Wieviel des Gewindes sollte man maximal mit Loctite behandeln, sodass man das Lager auch ohne rohe Gewalt wieder lösen kann?


----------



## mani.r (15. Februar 2008)

ich habe nur mein erstes mit 2 tropfen mittelfestem loctite eingebaut. danach sah das tretlagergehäuse so aus.







seit dem montiere ich sie so wie ich sie kaufe. das reicht meiner meinung nach vollkommen aus.


----------



## MTB-News.de




----------



## xMARTINx (15. Februar 2008)

das mit dem loctite ist ziemlicher blödsinn


----------



## Up&Down (15. Februar 2008)

ich dachte bisher immer, innenlager soll man FETTEN???

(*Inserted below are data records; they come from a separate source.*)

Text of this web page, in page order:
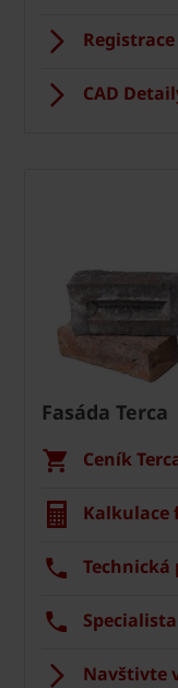
CAD
Fasáda Terca
Ceník
Kalkulace
Technická
Navštivte
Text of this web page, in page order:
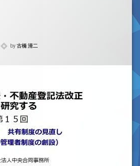
生募集中
by古橋 清二
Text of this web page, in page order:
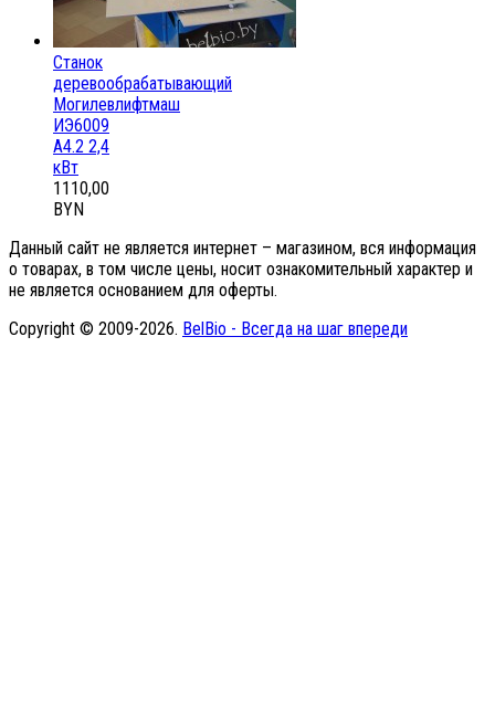
Станок
деревообрабатывающий
Могилевлифтмаш
ИЭ6009
А4.2 2,4
кВт
1110,00
BYN
Данный сайт не является интернет – магазином, вся информация
о товарах, в том числе цены, носит ознакомительный характер и
не является основанием для оферты.
Copyright © 2009-2026. BelBio - Всегда на шаг впереди
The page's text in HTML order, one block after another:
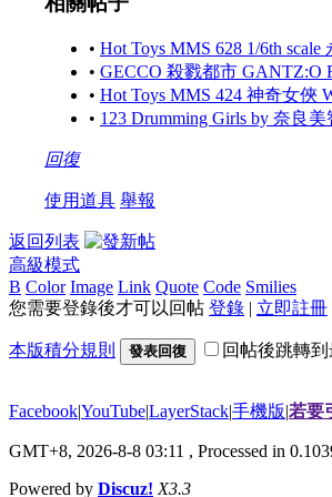
• Hot Toys MMS 628 1/6th scale
• GECCO 殺戮都市 GANTZ:O
• Hot Toys MMS 424 神奇女俠
• 123 Drumming Girls by 奈良
回復
使用道具 舉報
返回列表
高級模式
B Color Image Link Quote Code Smilies
您需要登錄後才可以回帖 登錄 | 立即註冊
本版積分規則 發表回復 回帖後跳轉
Facebook|YouTube|LayerStack|手機版|若要
GMT+8, 2026-8-8 03:11 , Processed in
Powered by Discuz! X3.3
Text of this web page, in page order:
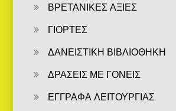
ΒΡΕΤΑΝΙΚΕΣ ΑΞΙΕΣ
ΓΙΟΡΤΕΣ
ΔΑΝΕΙΣΤΙΚΗ ΒΙΒΛΙΟΘΗΚΗ
ΔΡΑΣΕΙΣ ΜΕ ΓΟΝΕΙΣ
ΕΓΓΡΑΦΑ ΛΕΙΤΟΥΡΓΙΑΣ
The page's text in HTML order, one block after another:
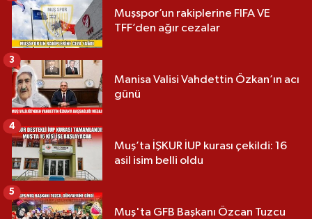
Muşspor’un rakiplerine FIFA VE
TFF’den ağır cezalar
Manisa Valisi Vahdettin Özkan’ın acı
günü
3
Muş’ta İŞKUR İUP kurası çekildi: 16
asil isim belli oldu
4
Muş'ta GFB Başkanı Özcan Tuzcu
5
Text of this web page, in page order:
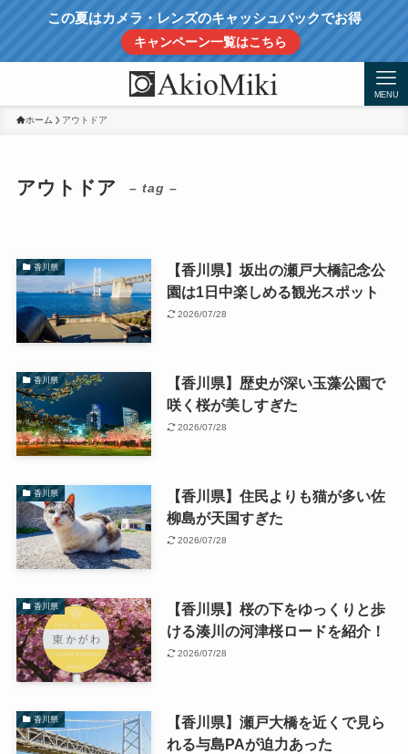
この夏はカメラ・レンズのキャッシュバックでお得
キャンペーン一覧はこちら
MENU
ホーム アウトドア
アウトドア – tag –
香川県
【香川県】坂出の瀬戸大橋記念公
園は1日中楽しめる観光スポット
2026/07/28
香川県
【香川県】歴史が深い玉藻公園で
咲く桜が美しすぎた
2026/07/28
香川県
【香川県】住民よりも猫が多い佐
柳島が天国すぎた
2026/07/28
香川県
【香川県】桜の下をゆっくりと歩
ける湊川の河津桜ロードを紹介！
2026/07/28
香川県
【香川県】瀬戸大橋を近くで見ら
れる与島PAが迫力あった
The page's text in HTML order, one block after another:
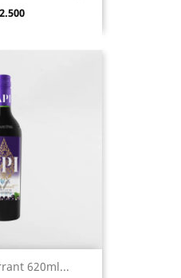
620ml...
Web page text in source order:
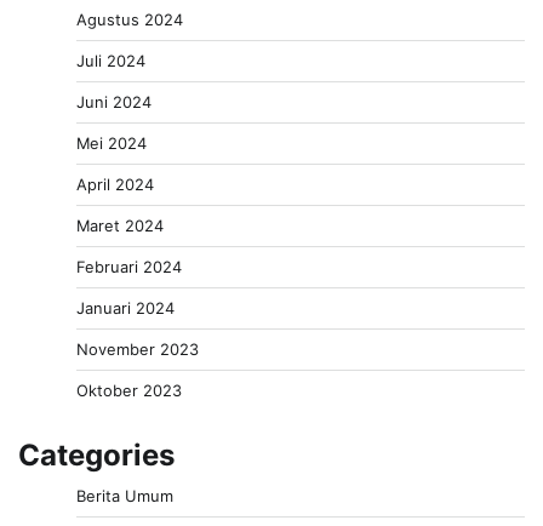
Agustus 2024
Juli 2024
Juni 2024
Mei 2024
April 2024
Maret 2024
Februari 2024
Januari 2024
November 2023
Oktober 2023
Categories
Berita Umum
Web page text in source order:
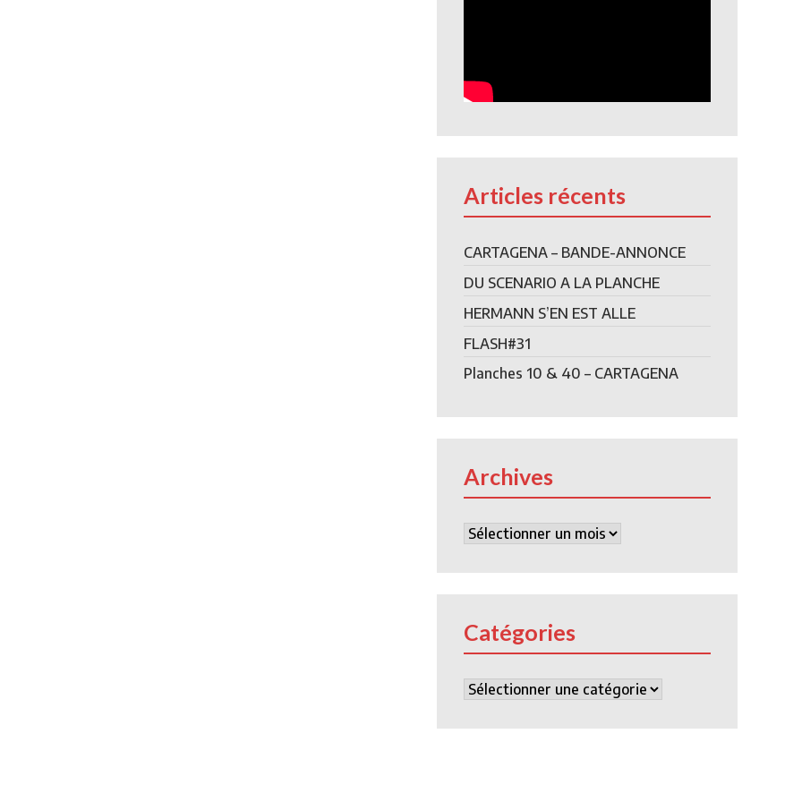
Articles récents
CARTAGENA – BANDE-ANNONCE
DU SCENARIO A LA PLANCHE
HERMANN S’EN EST ALLE
FLASH#31
Planches 10 & 40 – CARTAGENA
Archives
Archives
Catégories
Catégories
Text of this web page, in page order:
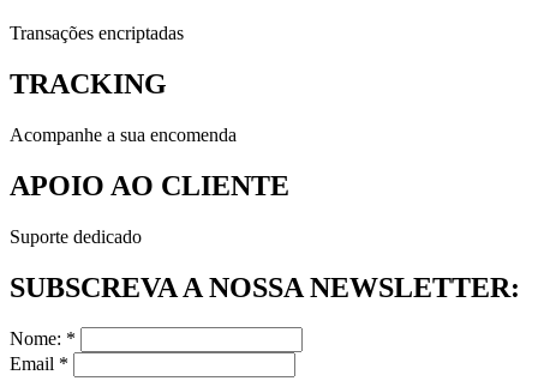
Transações encriptadas
TRACKING
Acompanhe a sua encomenda
APOIO AO CLIENTE
Suporte dedicado
SUBSCREVA A NOSSA NEWSLETTER:
Nome: *
Email *
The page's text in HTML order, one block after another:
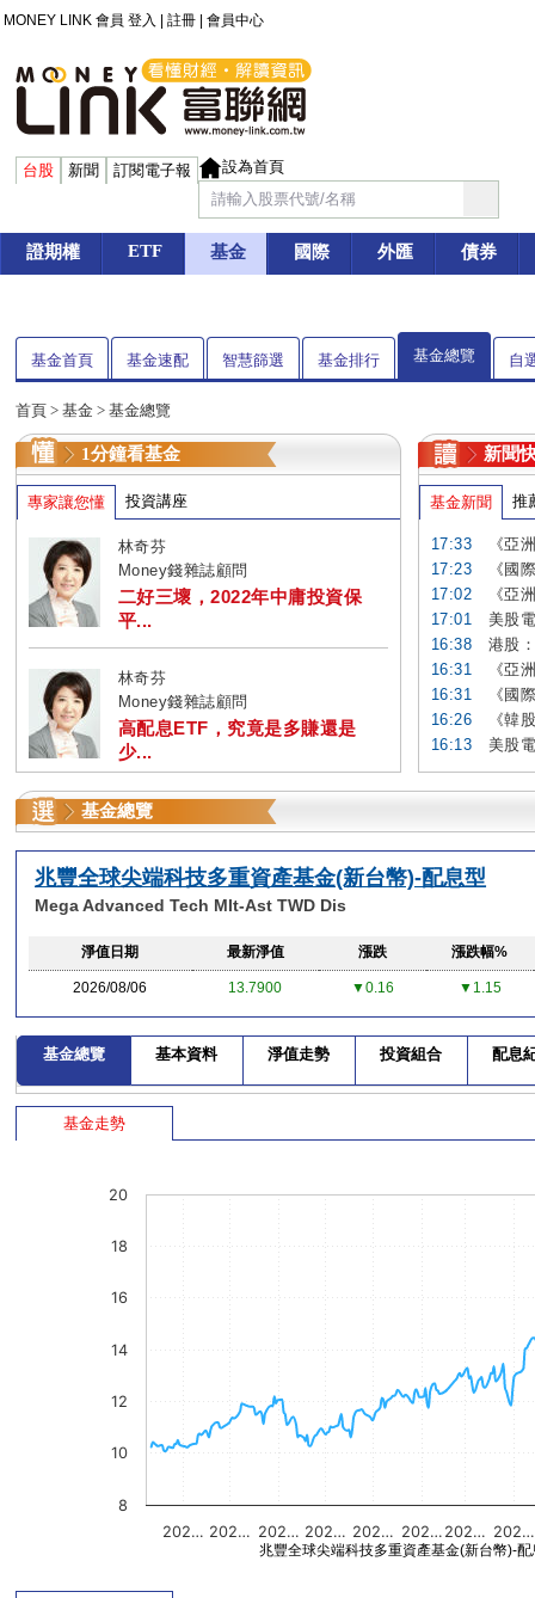
MONEY LINK 會員 登入 註冊 會員中心
台股 新聞 訂閱電子報 設為首頁
證期權 ETF 基金 國際 外匯 債券
基金首頁 基金速配 智慧篩選 基金排行 基金總覽 自
首頁 > 基金 > 基金總覽
1分鐘看基金
專家讓您懂 投資講座
林奇芬
Money錢雜誌顧問
二好三壞，2022年中庸投資保
平...
林奇芬
Money錢雜誌顧問
高配息ETF，究竟是多賺還是
少...
新聞
基金新聞 推
17:33
《亞
17:23
《國
17:02
《亞
17:01
美股
16:38
港股
16:31
《亞
16:31
《國
16:26
《韓
16:13
美股
基金總覽
兆豐全球尖端科技多重資產基金(新台幣)-配息型
Mega Advanced Tech Mlt-Ast TWD Dis
淨值日期 最新淨值 漲跌 漲跌幅%
2026/08/06 13.7900 ▼0.16 ▼1.15
基金總覽 基本資料 淨值走勢 投資組合 配息
基金走勢
202… 202… 202… 202… 202… 202… 202… 202…
8
10
12
14
16
18
20
兆豐全球尖端科技多重資產基金(新台幣)-配
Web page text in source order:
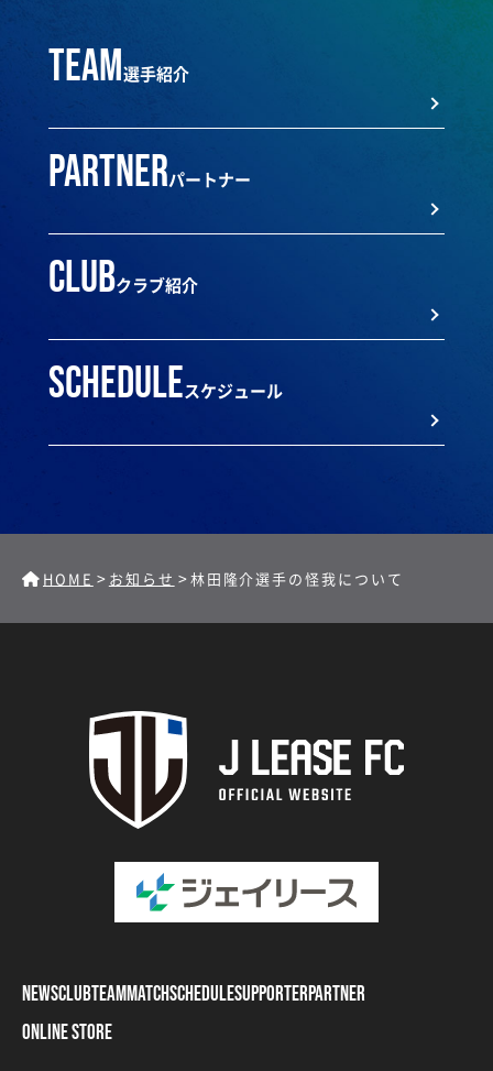
team選手紹介
partnerパートナー
clubクラブ紹介
scheduleスケジュール
HOME > お知らせ >林田隆介選手の怪我について
NEWSCLUBTEAMMATCHSCHEDULESUPPORTERPARTNER
ONLINE STORE

dabei bleibe ich auch nach dem obigen anblick!


----------



## Dämon__ (15. Februar 2008)

Up&Down schrieb:


> ich dachte bisher immer, innenlager soll man FETTEN???
> 
> dabei bleibe ich auch nach dem obigen anblick!


der Meinung bin ich auch und dann das richtige Drehmoment beachten.


----------



## xMARTINx (15. Februar 2008)

innenlagergewinde soll man eigentlich auch nicht fetten...


----------



## Piefke (15. Februar 2008)

Innenlagergewinde sollten geklebt oder gefettet werden, sonst können sie knarzen und  korrodieren.

Ich klebe meine Innenlager immer ein und da sieht keins aus wie bei mani.r.


----------



## xMARTINx (15. Februar 2008)

hab mein innenlager nie eingeklebt,knarzen kommt vom dreck,gewinde sollten beim eibau natürlich sauber sein,mache das schon jahrelang so und hatte nie knarzen oder sonst irgendwelche problem,hatte shimano,truvativ und race face


----------



## Grüner Hulk (15. Februar 2008)

Ich baue meine Lager immer ein und körne sie dann mit einem kleinen spitzen Durchschlag immer noch genau 6 x, danach kommt noch rechts und links eine Rohrschelle rum und die knalle ich dann noch mit 120 Nm an. Fertig.

HALLO???! 

Ach ja und für alle die ihr Gewinde am Innenlager schon geschrottet haben durch einkleben, schief reinschrauben u.ä.:
Jürgen repariert euch die Dinger wieder mit einer Gewindehülse die wunderbar hält. Kumpel von mir hat es schon probiert. Rahmen war hierfür zur Reperatur bei Alutech und kam nach überschaubarer Zeit und mit einer überschaubaren Rechnung wieder. Es hält seit 3 Jahren.


----------



## Blackholez (26. März 2008)

@grüner Hulk

jup ich bin der Kumpel - sie hält - allerdings ist das Innenlager jetzt eines mit Italienischem Gewinde

cu


----------



## no_nickname (5. April 2008)

Also, Innenlager immer mit ordentlich Fett montieren. Mache ich schon immer so und es hat noch nie Probleme gegeben. Übrigens: Bei meiner Sau ist es ab Werk eingeklebt und ich hoffe, dass das Innenlager noch lange hält...


----------



## MTB-News.de




----------



## marvin2111 (5. Juni 2008)

Piefke schrieb:


> Innenlagergewinde sollten geklebt oder gefettet werden, sonst können sie knarzen und  korrodieren.
> 
> Ich klebe meine Innenlager immer ein und da sieht keins aus wie bei mani.r.



das knarzen kommd aber auch oft wenn das innen lager nicht gerade eingedreht ist ..


----------